The task: Using only the entries below, output the lines starting at the one containing "Изменить имя пользователя;" and ending at the one containing "ディープラーニングモデルの解釈に使われる四つの手法として、 (6, 253, 287, 268)", exactly and inclusive of both, omitting the pictures.

Excerpts from a dataset:

• • • •

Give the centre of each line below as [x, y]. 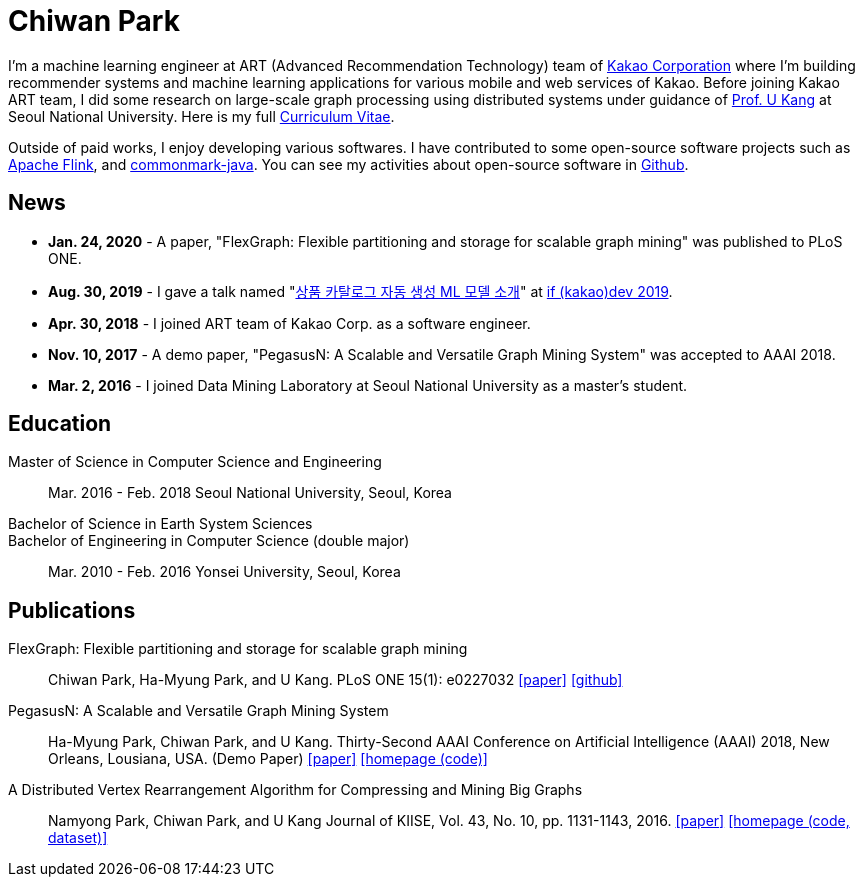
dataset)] [78, 838]
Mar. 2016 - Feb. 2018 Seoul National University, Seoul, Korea [250, 493]
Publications [72, 610]
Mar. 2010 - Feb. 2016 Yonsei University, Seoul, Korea [224, 572]
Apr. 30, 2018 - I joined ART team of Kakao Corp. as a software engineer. [289, 323]
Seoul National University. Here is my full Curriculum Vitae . [201, 116]
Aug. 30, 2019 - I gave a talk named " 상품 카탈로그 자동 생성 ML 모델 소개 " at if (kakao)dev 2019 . [360, 291]
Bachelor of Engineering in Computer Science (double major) [209, 541]
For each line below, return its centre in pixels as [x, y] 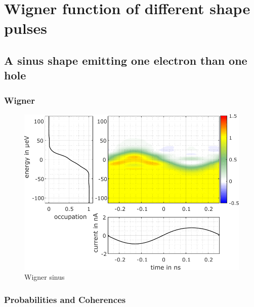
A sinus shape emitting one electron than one [126, 60]
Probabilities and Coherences [65, 299]
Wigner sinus [45, 277]
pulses [26, 28]
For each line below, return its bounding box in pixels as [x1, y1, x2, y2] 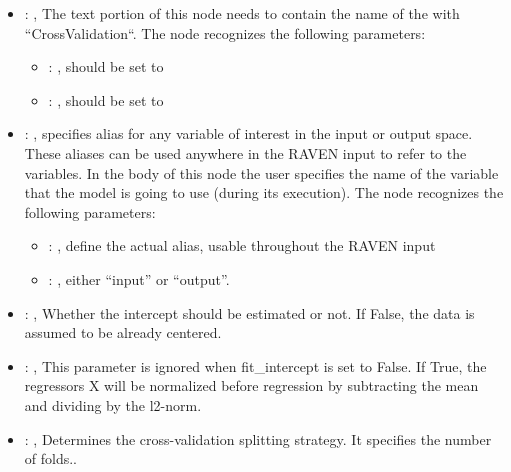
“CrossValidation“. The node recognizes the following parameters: [24, 22, 426, 43]
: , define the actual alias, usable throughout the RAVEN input [48, 235, 436, 256]
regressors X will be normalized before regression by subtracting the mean [24, 375, 479, 396]
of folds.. [24, 448, 78, 469]
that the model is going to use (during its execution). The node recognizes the [24, 182, 504, 203]
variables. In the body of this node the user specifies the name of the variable [24, 162, 499, 183]
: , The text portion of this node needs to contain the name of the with [24, 3, 460, 23]
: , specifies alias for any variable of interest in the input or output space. [24, 123, 473, 144]
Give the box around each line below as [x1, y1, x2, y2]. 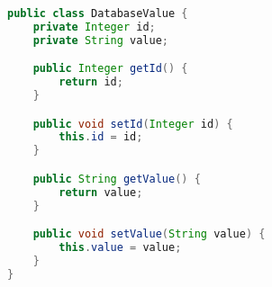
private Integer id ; [32, 20, 156, 33]
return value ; [59, 185, 143, 199]
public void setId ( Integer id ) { [32, 117, 233, 130]
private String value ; [32, 33, 169, 47]
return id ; [59, 76, 123, 89]
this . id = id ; [59, 130, 143, 144]
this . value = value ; [59, 241, 182, 254]
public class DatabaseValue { [7, 7, 188, 20]
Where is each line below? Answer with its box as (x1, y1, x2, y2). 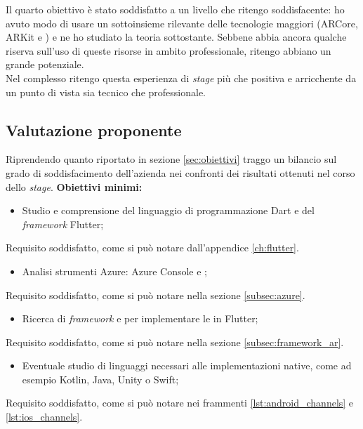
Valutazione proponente (6, 119, 182, 140)
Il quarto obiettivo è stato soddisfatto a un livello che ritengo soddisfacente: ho (6, 2, 345, 16)
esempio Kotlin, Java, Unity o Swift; (22, 371, 179, 386)
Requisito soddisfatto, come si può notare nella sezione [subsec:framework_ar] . (6, 334, 344, 349)
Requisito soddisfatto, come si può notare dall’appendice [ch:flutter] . (6, 240, 299, 255)
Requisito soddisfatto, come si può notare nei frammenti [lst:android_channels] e (6, 395, 354, 410)
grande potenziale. (6, 57, 84, 72)
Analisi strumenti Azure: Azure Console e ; (22, 263, 208, 278)
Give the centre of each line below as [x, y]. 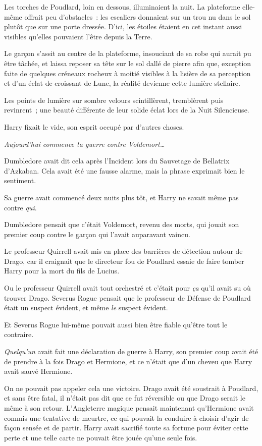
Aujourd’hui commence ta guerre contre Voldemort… [85, 144]
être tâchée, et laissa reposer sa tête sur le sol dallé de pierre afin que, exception [128, 63]
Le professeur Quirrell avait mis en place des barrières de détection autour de [123, 251]
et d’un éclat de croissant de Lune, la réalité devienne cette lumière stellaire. [122, 83]
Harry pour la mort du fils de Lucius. [62, 271]
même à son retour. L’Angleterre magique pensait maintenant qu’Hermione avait [129, 408]
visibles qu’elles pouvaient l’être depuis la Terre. [78, 36]
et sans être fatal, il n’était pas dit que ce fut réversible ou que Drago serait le [125, 398]
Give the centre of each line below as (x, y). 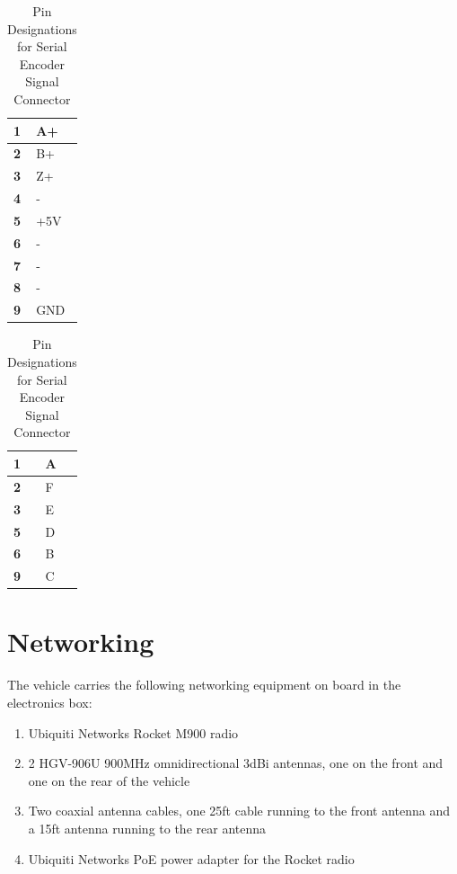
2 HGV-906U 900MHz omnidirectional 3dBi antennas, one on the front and (236, 763)
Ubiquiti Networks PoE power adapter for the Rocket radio (191, 858)
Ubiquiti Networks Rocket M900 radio (133, 732)
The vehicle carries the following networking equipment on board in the (204, 685)
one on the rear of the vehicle (109, 780)
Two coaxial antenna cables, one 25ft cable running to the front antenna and (239, 811)
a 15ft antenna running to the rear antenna (147, 828)
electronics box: (50, 702)
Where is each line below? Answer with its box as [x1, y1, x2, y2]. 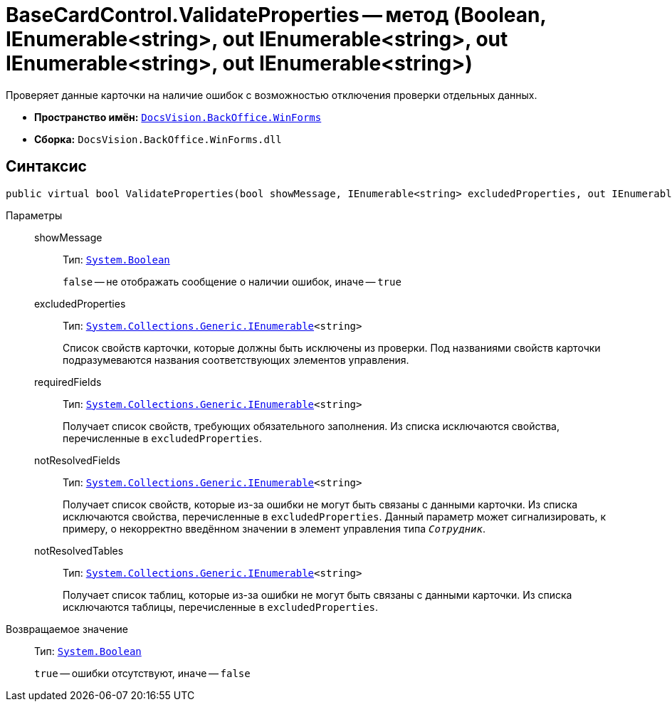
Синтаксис [6, 157, 87, 176]
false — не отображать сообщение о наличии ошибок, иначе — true [63, 275, 401, 288]
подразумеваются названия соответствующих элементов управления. [63, 353, 409, 366]
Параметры [6, 209, 63, 221]
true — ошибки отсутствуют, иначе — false [34, 666, 251, 679]
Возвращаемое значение [6, 622, 128, 635]
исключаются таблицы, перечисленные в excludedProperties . [63, 600, 379, 613]
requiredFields [34, 375, 102, 388]
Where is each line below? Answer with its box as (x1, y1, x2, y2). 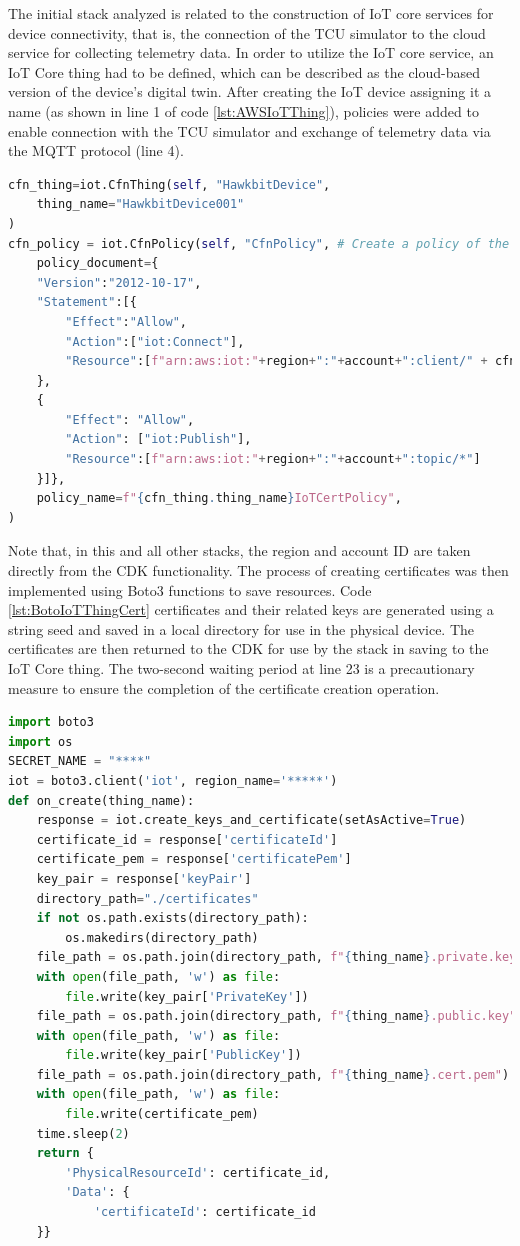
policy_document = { (36, 256, 159, 271)
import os (8, 734, 73, 749)
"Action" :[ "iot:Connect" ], (65, 334, 245, 349)
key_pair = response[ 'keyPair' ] (36, 871, 252, 886)
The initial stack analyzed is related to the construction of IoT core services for (8, 3, 494, 23)
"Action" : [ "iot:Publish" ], (65, 432, 252, 447)
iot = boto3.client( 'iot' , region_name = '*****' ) (8, 773, 338, 788)
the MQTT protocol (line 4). (8, 140, 184, 161)
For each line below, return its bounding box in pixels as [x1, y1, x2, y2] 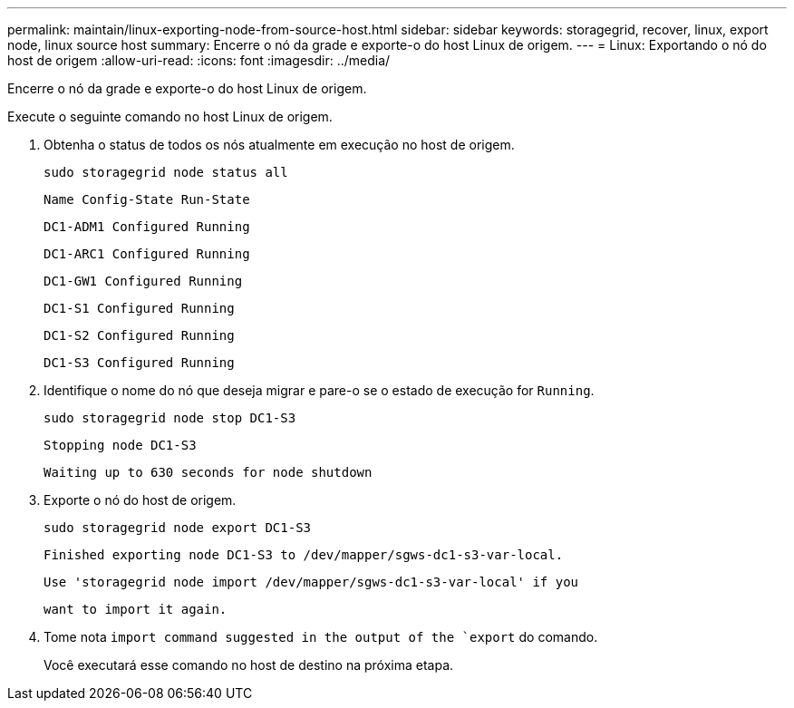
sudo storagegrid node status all [44, 165, 288, 179]
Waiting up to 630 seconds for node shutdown [44, 465, 373, 480]
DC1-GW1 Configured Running [44, 274, 243, 288]
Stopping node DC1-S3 [44, 438, 197, 452]
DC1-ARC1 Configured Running [44, 247, 250, 261]
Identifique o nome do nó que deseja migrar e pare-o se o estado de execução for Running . [44, 383, 595, 398]
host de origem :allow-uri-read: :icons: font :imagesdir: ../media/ [7, 53, 391, 68]
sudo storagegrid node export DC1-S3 [44, 520, 312, 535]
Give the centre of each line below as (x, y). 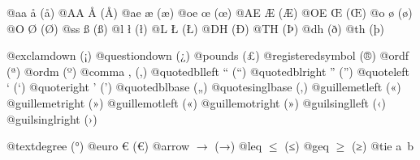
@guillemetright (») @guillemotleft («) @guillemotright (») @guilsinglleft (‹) (196, 102)
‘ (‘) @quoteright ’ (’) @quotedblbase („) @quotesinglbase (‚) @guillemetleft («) (204, 87)
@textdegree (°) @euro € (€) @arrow (98, 146)
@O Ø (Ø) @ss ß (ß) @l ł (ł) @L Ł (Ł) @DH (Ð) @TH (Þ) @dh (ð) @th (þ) (195, 28)
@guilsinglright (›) (52, 118)
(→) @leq (238, 146)
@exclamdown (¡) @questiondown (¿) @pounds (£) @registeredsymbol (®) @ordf (208, 55)
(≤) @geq (307, 146)
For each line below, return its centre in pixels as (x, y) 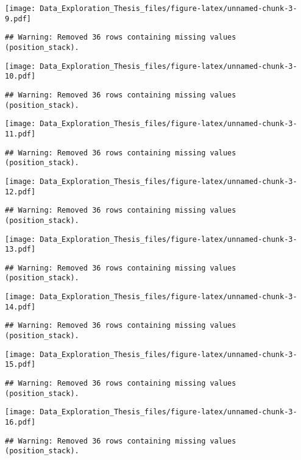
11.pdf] (20, 134)
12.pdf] (20, 192)
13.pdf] (20, 249)
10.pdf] (20, 76)
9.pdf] (18, 19)
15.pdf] (20, 365)
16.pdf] (20, 423)
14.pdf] (20, 307)
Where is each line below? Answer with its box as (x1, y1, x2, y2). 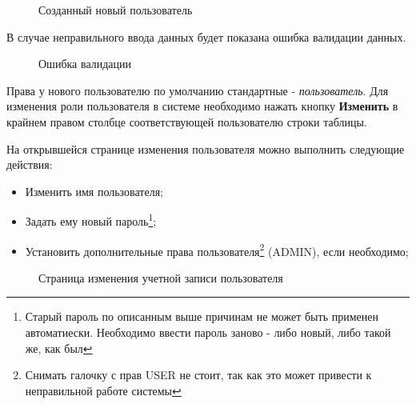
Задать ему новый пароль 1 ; (25, 210, 157, 229)
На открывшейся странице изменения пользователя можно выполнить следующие (6, 140, 405, 157)
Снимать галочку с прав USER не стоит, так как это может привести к (25, 366, 372, 383)
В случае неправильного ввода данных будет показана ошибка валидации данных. (6, 28, 406, 45)
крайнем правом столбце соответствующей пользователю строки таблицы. (6, 113, 367, 130)
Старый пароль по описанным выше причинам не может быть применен (25, 308, 378, 325)
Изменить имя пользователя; (25, 182, 163, 199)
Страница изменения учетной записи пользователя (38, 269, 283, 286)
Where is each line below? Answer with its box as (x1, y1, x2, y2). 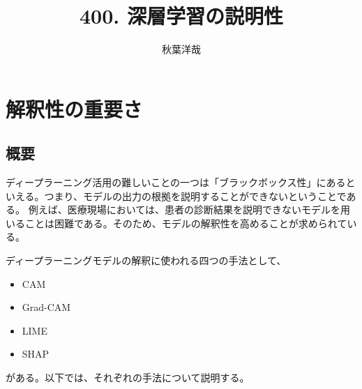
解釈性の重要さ (6, 94, 143, 123)
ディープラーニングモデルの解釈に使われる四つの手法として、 (6, 253, 287, 268)
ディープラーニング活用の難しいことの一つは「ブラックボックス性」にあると (6, 175, 356, 190)
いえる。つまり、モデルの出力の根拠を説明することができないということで (6, 188, 347, 203)
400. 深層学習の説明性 (80, 1, 283, 30)
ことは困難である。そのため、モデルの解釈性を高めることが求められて (24, 215, 347, 230)
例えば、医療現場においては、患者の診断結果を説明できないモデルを (28, 202, 340, 217)
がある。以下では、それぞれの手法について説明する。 (6, 370, 250, 385)
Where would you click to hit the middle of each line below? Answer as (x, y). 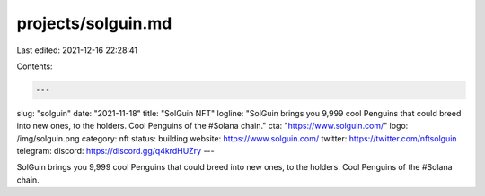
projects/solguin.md (94, 23)
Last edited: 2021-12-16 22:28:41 (77, 50)
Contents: (35, 66)
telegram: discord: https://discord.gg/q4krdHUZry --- (115, 151)
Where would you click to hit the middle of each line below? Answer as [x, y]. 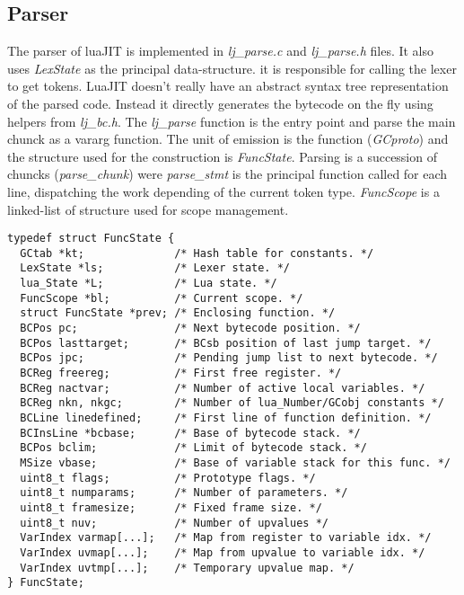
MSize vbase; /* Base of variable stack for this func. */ [235, 462]
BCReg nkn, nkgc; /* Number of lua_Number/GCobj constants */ [232, 403]
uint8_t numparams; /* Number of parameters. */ [184, 493]
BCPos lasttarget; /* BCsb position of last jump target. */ [226, 343]
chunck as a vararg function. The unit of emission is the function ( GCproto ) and [228, 139]
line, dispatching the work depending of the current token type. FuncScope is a [223, 191]
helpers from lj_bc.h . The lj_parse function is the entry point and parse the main [232, 121]
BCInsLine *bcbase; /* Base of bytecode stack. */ [190, 433]

• • • •

Solution for this problem:
Изменить имя пользователя; (25, 182, 163, 199)
Страница изменения учетной записи пользователя (38, 269, 283, 286)
Where is each line below? Answer with its box as (x1, y1, x2, y2). 
解釈性の重要さ (6, 94, 143, 123)
ディープラーニングモデルの解釈に使われる四つの手法として、 (6, 253, 287, 268)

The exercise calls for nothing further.